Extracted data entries
»»

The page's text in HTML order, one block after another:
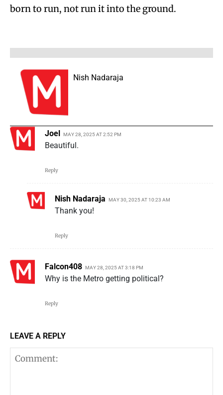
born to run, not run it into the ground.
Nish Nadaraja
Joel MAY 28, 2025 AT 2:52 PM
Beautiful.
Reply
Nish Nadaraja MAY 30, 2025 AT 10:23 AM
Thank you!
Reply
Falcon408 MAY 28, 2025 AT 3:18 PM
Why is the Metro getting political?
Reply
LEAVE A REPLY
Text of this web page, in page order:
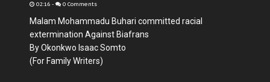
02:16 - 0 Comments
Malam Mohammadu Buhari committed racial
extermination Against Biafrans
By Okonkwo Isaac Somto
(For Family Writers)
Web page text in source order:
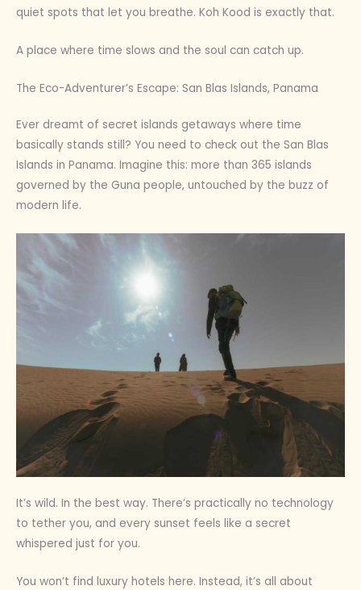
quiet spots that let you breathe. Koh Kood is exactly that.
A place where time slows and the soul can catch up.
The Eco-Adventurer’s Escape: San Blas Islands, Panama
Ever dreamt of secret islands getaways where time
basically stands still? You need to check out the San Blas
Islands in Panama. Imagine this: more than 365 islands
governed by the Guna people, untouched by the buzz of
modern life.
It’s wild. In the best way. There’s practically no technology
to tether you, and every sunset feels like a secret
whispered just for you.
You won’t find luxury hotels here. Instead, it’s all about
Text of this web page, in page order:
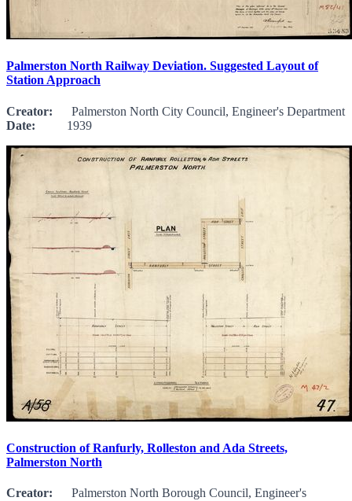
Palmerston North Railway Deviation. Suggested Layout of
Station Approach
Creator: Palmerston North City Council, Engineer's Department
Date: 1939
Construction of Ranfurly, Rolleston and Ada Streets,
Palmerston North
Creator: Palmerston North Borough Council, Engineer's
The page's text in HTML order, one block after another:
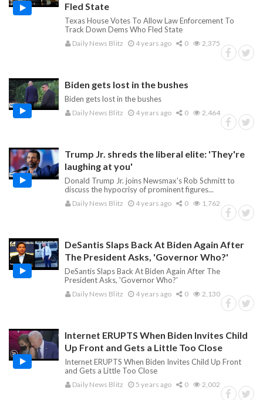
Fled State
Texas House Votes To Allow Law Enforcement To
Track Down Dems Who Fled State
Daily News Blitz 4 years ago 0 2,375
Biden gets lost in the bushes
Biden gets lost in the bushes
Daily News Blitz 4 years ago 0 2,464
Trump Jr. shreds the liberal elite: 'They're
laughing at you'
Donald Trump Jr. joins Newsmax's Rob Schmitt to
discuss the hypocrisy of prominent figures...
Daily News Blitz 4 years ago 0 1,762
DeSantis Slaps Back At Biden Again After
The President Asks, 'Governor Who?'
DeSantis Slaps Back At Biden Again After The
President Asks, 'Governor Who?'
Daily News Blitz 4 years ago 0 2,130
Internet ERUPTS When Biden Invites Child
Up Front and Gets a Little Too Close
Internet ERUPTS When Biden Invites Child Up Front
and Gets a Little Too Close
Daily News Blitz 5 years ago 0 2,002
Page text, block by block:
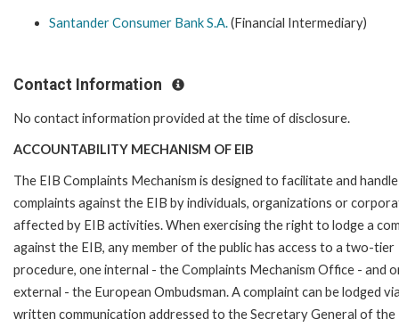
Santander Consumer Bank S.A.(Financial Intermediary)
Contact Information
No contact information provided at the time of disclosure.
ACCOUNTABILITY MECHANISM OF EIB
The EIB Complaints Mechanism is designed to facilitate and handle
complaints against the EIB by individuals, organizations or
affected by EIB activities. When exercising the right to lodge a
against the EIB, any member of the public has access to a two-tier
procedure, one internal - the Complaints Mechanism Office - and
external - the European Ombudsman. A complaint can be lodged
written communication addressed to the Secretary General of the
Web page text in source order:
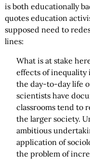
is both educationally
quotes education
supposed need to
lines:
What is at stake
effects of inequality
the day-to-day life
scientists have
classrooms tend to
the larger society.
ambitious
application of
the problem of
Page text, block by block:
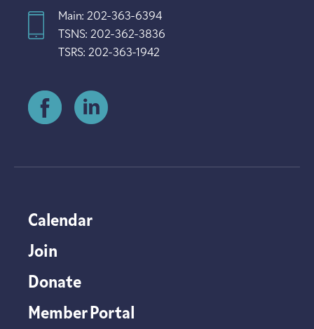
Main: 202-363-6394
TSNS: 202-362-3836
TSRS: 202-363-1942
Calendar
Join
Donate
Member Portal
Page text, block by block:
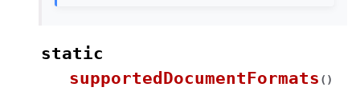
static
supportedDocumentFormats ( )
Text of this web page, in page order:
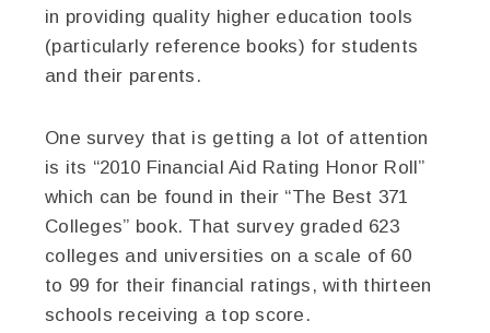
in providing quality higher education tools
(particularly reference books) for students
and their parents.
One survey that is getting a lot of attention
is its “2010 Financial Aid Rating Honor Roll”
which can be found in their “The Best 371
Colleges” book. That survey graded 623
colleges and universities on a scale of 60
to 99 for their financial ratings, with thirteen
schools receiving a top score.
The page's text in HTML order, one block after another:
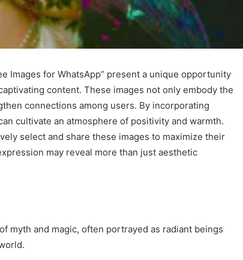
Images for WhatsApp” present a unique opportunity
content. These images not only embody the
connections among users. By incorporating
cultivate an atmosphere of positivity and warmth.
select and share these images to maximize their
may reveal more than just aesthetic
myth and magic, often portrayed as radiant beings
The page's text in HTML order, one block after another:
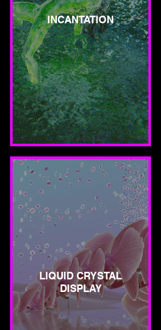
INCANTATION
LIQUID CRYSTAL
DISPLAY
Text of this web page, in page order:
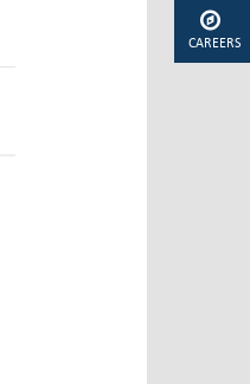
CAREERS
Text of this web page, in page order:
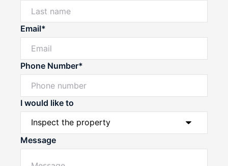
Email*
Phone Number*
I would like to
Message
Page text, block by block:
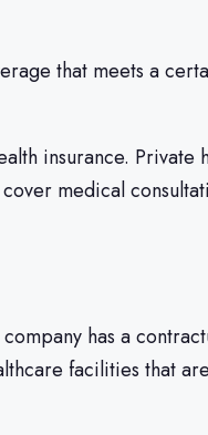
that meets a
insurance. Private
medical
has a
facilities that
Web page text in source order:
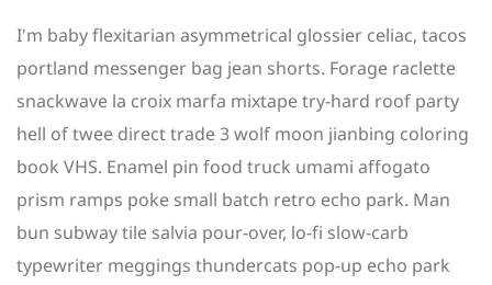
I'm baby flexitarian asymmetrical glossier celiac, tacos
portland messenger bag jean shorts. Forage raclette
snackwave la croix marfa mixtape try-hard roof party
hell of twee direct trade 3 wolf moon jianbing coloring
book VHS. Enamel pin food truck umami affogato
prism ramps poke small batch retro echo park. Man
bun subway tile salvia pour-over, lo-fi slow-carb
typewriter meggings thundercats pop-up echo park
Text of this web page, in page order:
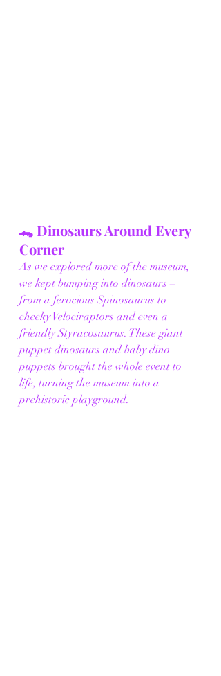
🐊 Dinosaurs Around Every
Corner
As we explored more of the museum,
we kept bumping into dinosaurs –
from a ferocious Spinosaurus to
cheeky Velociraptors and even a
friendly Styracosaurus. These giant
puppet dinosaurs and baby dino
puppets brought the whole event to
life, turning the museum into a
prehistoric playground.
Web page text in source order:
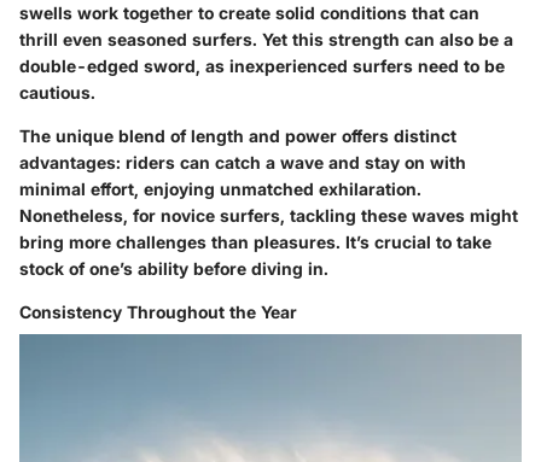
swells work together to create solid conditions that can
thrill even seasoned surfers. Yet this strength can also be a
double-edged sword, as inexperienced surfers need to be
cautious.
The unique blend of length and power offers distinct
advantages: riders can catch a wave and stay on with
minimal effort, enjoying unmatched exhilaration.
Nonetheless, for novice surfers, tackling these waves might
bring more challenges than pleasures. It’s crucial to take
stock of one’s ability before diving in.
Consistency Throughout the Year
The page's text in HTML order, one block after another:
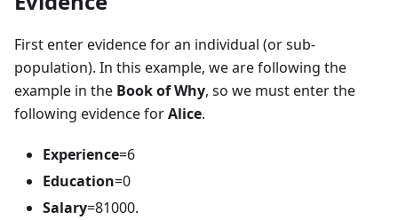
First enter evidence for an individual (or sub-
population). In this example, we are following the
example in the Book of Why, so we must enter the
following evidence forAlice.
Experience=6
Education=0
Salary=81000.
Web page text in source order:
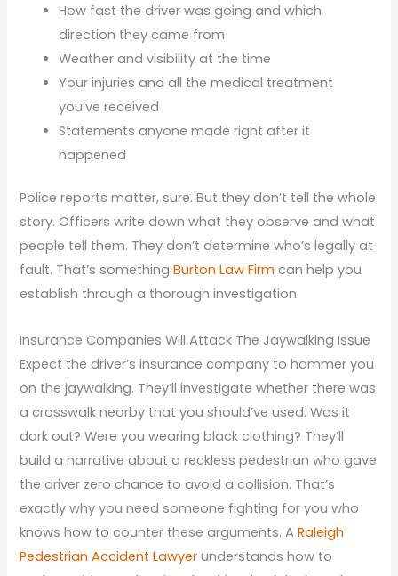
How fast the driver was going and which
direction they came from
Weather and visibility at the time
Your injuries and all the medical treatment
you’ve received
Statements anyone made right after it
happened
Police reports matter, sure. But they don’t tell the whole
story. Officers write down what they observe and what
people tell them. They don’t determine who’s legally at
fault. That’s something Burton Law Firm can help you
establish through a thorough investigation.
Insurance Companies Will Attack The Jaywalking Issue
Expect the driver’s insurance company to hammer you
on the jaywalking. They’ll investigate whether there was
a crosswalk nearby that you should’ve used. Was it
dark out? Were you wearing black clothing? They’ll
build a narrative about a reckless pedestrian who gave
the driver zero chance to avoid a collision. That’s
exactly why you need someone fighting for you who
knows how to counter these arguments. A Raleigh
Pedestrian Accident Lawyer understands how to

««

WORK INSTRUCTION: Repeat every entry above precisely, leaving each picture out.

SOLVED EXERCISE:
The page's text in HTML order, one block after another:
born to run, not run it into the ground.
Nish Nadaraja
Joel MAY 28, 2025 AT 2:52 PM
Beautiful.
Reply
Nish Nadaraja MAY 30, 2025 AT 10:23 AM
Thank you!
Reply
Falcon408 MAY 28, 2025 AT 3:18 PM
Why is the Metro getting political?
Reply
LEAVE A REPLY
Text of this web page, in page order:
02:16 - 0 Comments
Malam Mohammadu Buhari committed racial
extermination Against Biafrans
By Okonkwo Isaac Somto
(For Family Writers)
Web page text in source order:
quiet spots that let you breathe. Koh Kood is exactly that.
A place where time slows and the soul can catch up.
The Eco-Adventurer’s Escape: San Blas Islands, Panama
Ever dreamt of secret islands getaways where time
basically stands still? You need to check out the San Blas
Islands in Panama. Imagine this: more than 365 islands
governed by the Guna people, untouched by the buzz of
modern life.
It’s wild. In the best way. There’s practically no technology
to tether you, and every sunset feels like a secret
whispered just for you.
You won’t find luxury hotels here. Instead, it’s all about
Text of this web page, in page order:
Palmerston North Railway Deviation. Suggested Layout of
Station Approach
Creator: Palmerston North City Council, Engineer's Department
Date: 1939
Construction of Ranfurly, Rolleston and Ada Streets,
Palmerston North
Creator: Palmerston North Borough Council, Engineer's
The page's text in HTML order, one block after another:
Fled State
Texas House Votes To Allow Law Enforcement To
Track Down Dems Who Fled State
Daily News Blitz 4 years ago 0 2,375
Biden gets lost in the bushes
Biden gets lost in the bushes
Daily News Blitz 4 years ago 0 2,464
Trump Jr. shreds the liberal elite: 'They're
laughing at you'
Donald Trump Jr. joins Newsmax's Rob Schmitt to
discuss the hypocrisy of prominent figures...
Daily News Blitz 4 years ago 0 1,762
DeSantis Slaps Back At Biden Again After
The President Asks, 'Governor Who?'
DeSantis Slaps Back At Biden Again After The
President Asks, 'Governor Who?'
Daily News Blitz 4 years ago 0 2,130
Internet ERUPTS When Biden Invites Child
Up Front and Gets a Little Too Close
Internet ERUPTS When Biden Invites Child Up Front
and Gets a Little Too Close
Daily News Blitz 5 years ago 0 2,002
Page text, block by block:
Santander Consumer Bank S.A.(Financial Intermediary)
Contact Information
No contact information provided at the time of disclosure.
ACCOUNTABILITY MECHANISM OF EIB
The EIB Complaints Mechanism is designed to facilitate and handle
complaints against the EIB by individuals, organizations or
affected by EIB activities. When exercising the right to lodge a
against the EIB, any member of the public has access to a two-tier
procedure, one internal - the Complaints Mechanism Office - and
external - the European Ombudsman. A complaint can be lodged
written communication addressed to the Secretary General of the
Web page text in source order:
is both educationally
quotes education
supposed need to
lines:
What is at stake
effects of inequality
the day-to-day life
scientists have
classrooms tend to
the larger society.
ambitious
application of
the problem of
Page text, block by block:
Main: 202-363-6394
TSNS: 202-362-3836
TSRS: 202-363-1942
Calendar
Join
Donate
Member Portal
Page text, block by block:
static
supportedDocumentFormats ( )
Text of this web page, in page order:
in providing quality higher education tools
(particularly reference books) for students
and their parents.
One survey that is getting a lot of attention
is its “2010 Financial Aid Rating Honor Roll”
which can be found in their “The Best 371
Colleges” book. That survey graded 623
colleges and universities on a scale of 60
to 99 for their financial ratings, with thirteen
schools receiving a top score.
The page's text in HTML order, one block after another:
Images for WhatsApp” present a unique opportunity
content. These images not only embody the
connections among users. By incorporating
cultivate an atmosphere of positivity and warmth.
select and share these images to maximize their
may reveal more than just aesthetic
myth and magic, often portrayed as radiant beings
The page's text in HTML order, one block after another:
INCANTATION
LIQUID CRYSTAL
DISPLAY
Text of this web page, in page order:
CAREERS
Text of this web page, in page order:
Email*
Phone Number*
I would like to
Message
Page text, block by block:
that meets a
insurance. Private
medical
has a
facilities that
Web page text in source order:
I'm baby flexitarian asymmetrical glossier celiac, tacos
portland messenger bag jean shorts. Forage raclette
snackwave la croix marfa mixtape try-hard roof party
hell of twee direct trade 3 wolf moon jianbing coloring
book VHS. Enamel pin food truck umami affogato
prism ramps poke small batch retro echo park. Man
bun subway tile salvia pour-over, lo-fi slow-carb
typewriter meggings thundercats pop-up echo park
Text of this web page, in page order:
🐊 Dinosaurs Around Every
Corner
As we explored more of the museum,
we kept bumping into dinosaurs –
from a ferocious Spinosaurus to
cheeky Velociraptors and even a
friendly Styracosaurus. These giant
puppet dinosaurs and baby dino
puppets brought the whole event to
life, turning the museum into a
prehistoric playground.
Web page text in source order:
swells work together to create solid conditions that can
thrill even seasoned surfers. Yet this strength can also be a
double-edged sword, as inexperienced surfers need to be
cautious.
The unique blend of length and power offers distinct
advantages: riders can catch a wave and stay on with
minimal effort, enjoying unmatched exhilaration.
Nonetheless, for novice surfers, tackling these waves might
bring more challenges than pleasures. It’s crucial to take
stock of one’s ability before diving in.
Consistency Throughout the Year
The page's text in HTML order, one block after another:
First enter evidence for an individual (or sub-
population). In this example, we are following the
example in the Book of Why, so we must enter the
following evidence forAlice.
Experience=6
Education=0
Salary=81000.
Web page text in source order:
How fast the driver was going and which
direction they came from
Weather and visibility at the time
Your injuries and all the medical treatment
you’ve received
Statements anyone made right after it
happened
Police reports matter, sure. But they don’t tell the whole
story. Officers write down what they observe and what
people tell them. They don’t determine who’s legally at
fault. That’s something Burton Law Firm can help you
establish through a thorough investigation.
Insurance Companies Will Attack The Jaywalking Issue
Expect the driver’s insurance company to hammer you
on the jaywalking. They’ll investigate whether there was
a crosswalk nearby that you should’ve used. Was it
dark out? Were you wearing black clothing? They’ll
build a narrative about a reckless pedestrian who gave
the driver zero chance to avoid a collision. That’s
exactly why you need someone fighting for you who
knows how to counter these arguments. A Raleigh
Pedestrian Accident Lawyer understands how to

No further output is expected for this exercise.